Re "2. PROBLEM OF "VLOOKUP" FUNCTION" Up to now I have not recognized any different behaviour of the VLOOKUP function. I still get these "bogus results" if I extend the range above 2076 while using the "1" as fourth parameter of the VLOOKUP function But in In my special I can use "0" as fourth parameter of the VLOOKUP function (unsorted list, search for excact value) as a work around. With "0" it is possible to extend the range up to the last line of the spreadsheet. Before I used "1" as fourth parameter in the hope for a better performance. But there is no difference concerning performance I used the functions.c (2009-01-30) file from http://svn.gnome.org/svn/gnumeric/trunk/plugins/fn-lookup/ Re "3. EXPORT PROBLEM TO NATIVE *.GNUMERIC FILE FORMAT" seems to be solved! No problems detected anymore I THINK THERE IS NOTHING LEFT HERE. ALL THE PROBLEMS HAVE BEEN SOLVED. GOOD JOB!
Retry the vlookup, please -- empty cells were being treated as zero. Fixed in svn. This problem has been fixed in the development version. The fix will be available in the next major software release.

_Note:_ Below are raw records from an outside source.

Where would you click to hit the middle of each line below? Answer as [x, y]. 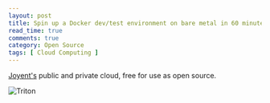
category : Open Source [46, 46]
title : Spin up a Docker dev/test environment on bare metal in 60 [124, 23]
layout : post [30, 16]
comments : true [34, 38]
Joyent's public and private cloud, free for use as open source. [112, 75]
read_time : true [35, 30]
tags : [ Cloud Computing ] [53, 53]
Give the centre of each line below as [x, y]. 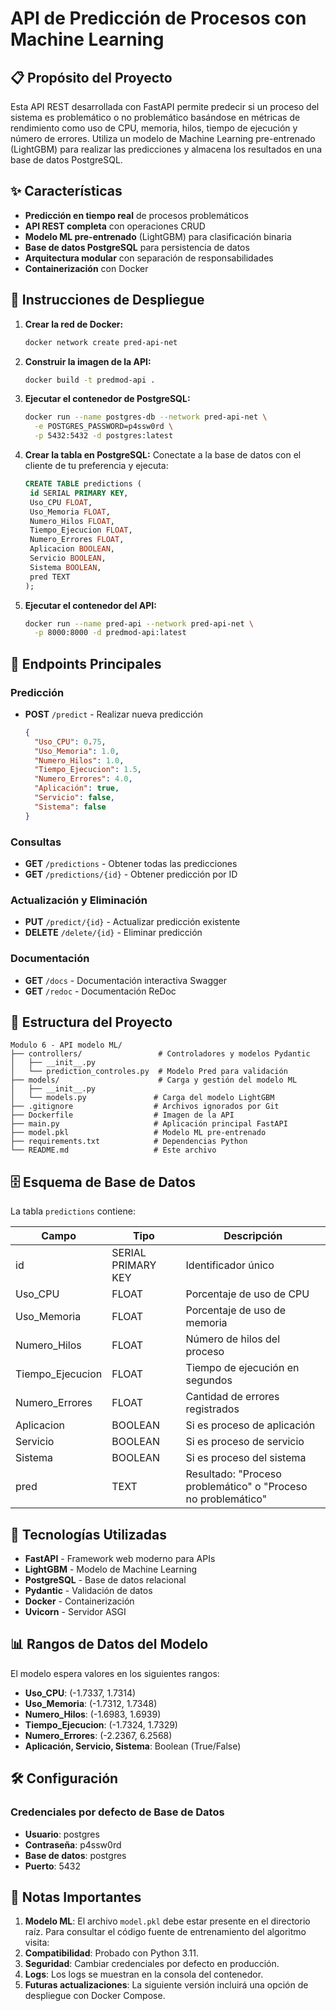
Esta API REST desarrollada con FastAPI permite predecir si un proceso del [165, 106]
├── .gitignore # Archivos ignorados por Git [145, 1107]
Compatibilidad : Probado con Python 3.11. [111, 1953]
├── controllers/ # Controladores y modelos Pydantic [160, 1054]
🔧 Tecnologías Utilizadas [88, 1534]
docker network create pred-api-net [101, 342]
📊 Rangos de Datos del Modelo [109, 1644]
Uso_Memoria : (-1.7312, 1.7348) [91, 1703]

Thank you for your bug report.
Note, that due to the pre-processings, the forget-about-sorting case ("FALSE" as third argument) is likely to be the fastest, but that very, very little time is spent in calculations, so it will not matter anyway.
Re: #Retry the vlookup, please -- empty cells were being treated as zero. #Fixed in svn. Now the VLOOKUP function works like the VLOOKUP function of Oo. The range can be extended above 2076 rows. First I thought if empty cells were being treated as zero it would not be possible to search for a zero-"0"-value in between of empty cells with the VLOOKUP function. But nevertheless it works even for this special case.